Describe the physical meaning of the various components of the stress-energy tensor $T^{a b}$ of the electromagnetic field.

Suppose that one is given an electric field $\mathbf{E}(\mathbf{x})$ and a magnetic field $\mathbf{B}(\mathbf{x})$. Show that the angular momentum about the origin of these fields is

$$\mathbf{J}=\frac{1}{\mu_{0}} \int \mathbf{x} \times(\mathbf{E} \times \mathbf{B}) d^{3} \mathbf{x}$$

where the integral is taken over all space.

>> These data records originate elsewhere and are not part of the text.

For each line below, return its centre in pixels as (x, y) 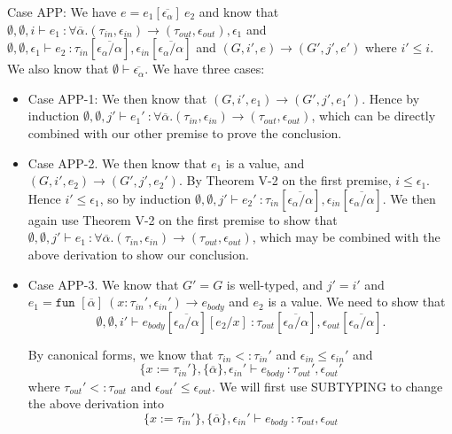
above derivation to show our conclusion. (138, 254)
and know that (239, 12)
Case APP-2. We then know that (117, 163)
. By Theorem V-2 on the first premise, (285, 180)
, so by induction (145, 198)
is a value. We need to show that (357, 302)
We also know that (58, 69)
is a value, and (265, 163)

A point electric charge $Q$ is at the origin, and has electric field

$$\mathbf{E}=\frac{Q}{4 \pi \epsilon_{0}} \frac{\mathbf{x}}{|\mathbf{x}|^{3}}$$

A point magnetic monopole of strength $P$ is at $\mathbf{y}$ and has magnetic field

$$\mathbf{B}=\frac{\mu_{0} P}{4 \pi} \frac{\mathbf{x}-\mathbf{y}}{|\mathbf{x}-\mathbf{y}|^{3}}$$

Find the component, along the axis between the electric charge and the magnetic monopole, of the angular momentum of the electromagnetic field about the origin.

[Hint: You may find it helpful to express both $\mathbf{E}$ and $\mathbf{B}$ as gradients of scalar potentials.]